Direct and non-invasive assessment of parafoveal capillary anatomy and hemodynamics with an adaptive optics scanning laser ophthalmoscope
by Martin, Joy Annalee, Ph.D., University of Houston, 2006, 154; 3260028
Abstract (Summary)

Purpose. The overall goals of this research were to (1) develop and test direct and non-invasive methods that will allow for the characterization of parafoveal capillary anatomy and hemodynamics and (2) perform the first large scale study of parafoveal capillary hemodynamics and anatomy using these new methods thus providing researchers with a database of normal subject hemodynamic and anatomy results that could be useful in future research of sight threatening diseases such as diabetes, age related macular degeneration, and glaucoma. To achieve these goals we (1) studied and developed new ways to improve image contrast and image processing strategies of parafoveal capillaries and leukocyte movement, (2) developed a method to non-invasively and directly assess capillary leukocyte velocity, (3) investigated the role of the cardiac pulse on leukocyte velocity variability, (4) developed a technique to non-invasively assess leukocyte pulsatility, (5) devised methods to non-invasively assess the foveal avascular zone (FAZ) and adjacent capillary density, (6) collected and processed videos of 29 normal healthy subjects in order to assemble a parafoveal capillary hemodynamic and anatomy database.

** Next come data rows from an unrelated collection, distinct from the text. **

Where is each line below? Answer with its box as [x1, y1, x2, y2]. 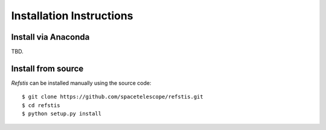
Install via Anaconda [11, 32, 90, 42]
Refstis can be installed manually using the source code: [11, 79, 152, 87]
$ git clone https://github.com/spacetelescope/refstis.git [22, 93, 203, 101]
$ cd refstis [22, 102, 60, 108]
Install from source [11, 63, 84, 73]
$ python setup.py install [22, 110, 102, 117]
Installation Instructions [11, 9, 133, 22]
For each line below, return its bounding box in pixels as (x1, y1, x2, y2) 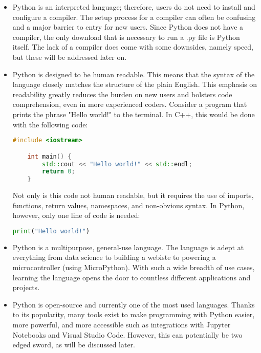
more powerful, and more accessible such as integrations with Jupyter (12, 319, 231, 329)
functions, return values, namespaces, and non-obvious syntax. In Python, (12, 200, 245, 210)
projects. (12, 282, 40, 293)
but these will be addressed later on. (12, 51, 127, 62)
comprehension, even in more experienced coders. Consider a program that (12, 99, 247, 109)
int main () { (27, 152, 72, 160)
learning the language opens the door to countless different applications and (12, 272, 251, 282)
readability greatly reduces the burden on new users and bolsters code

Methods. In all experiments the subjects were imaged using an adaptive optics scanning laser opthalmoscope (AOSLO). There were 29 subjects in total ranging from 18–39 years of age. All subjects were dilated with tropicamide 1% and phenylephrine hydrochloride 2.5% prior to imaging. The imaging wavelengths used were 660 nm or 532 nm. The field of view was 1.4° x 1.5° or 2.35° x 2.5°. In Experiment (1) the subject's capillaries were imaged in their best focal plane with both wavelength lasers and equal average intensities of the images at the photodetector. Samples of varying diameter capillaries and surrounding retina were selected from the same retinal location per 532 nm and 660 nm wavelength, green and red respectively, for Michelson contrast calculations, Experiment (2) leukocyte velocity was determined in the parafoveal capillaries including the foveal avascular zone border for 16 subjects. Leukocyte velocity was measured directly from movie segments where leukocytes were clearly visible, Experiment (3) a photoplethysmograph was used to record the subject's pulse synchronously with each AOSLO video. Each peak in the subject's pulse was encoded onto the bottom of each corresponding video frame. Parafoveal capillary leukocyte velocities and pulsatility were determined for two capillaries in each of the 8 subjects, and Experiment (4) the FAZ area and diameter in all 20 subjects and surrounding parafoveal cumulative capillary density in 10 subjects were measured.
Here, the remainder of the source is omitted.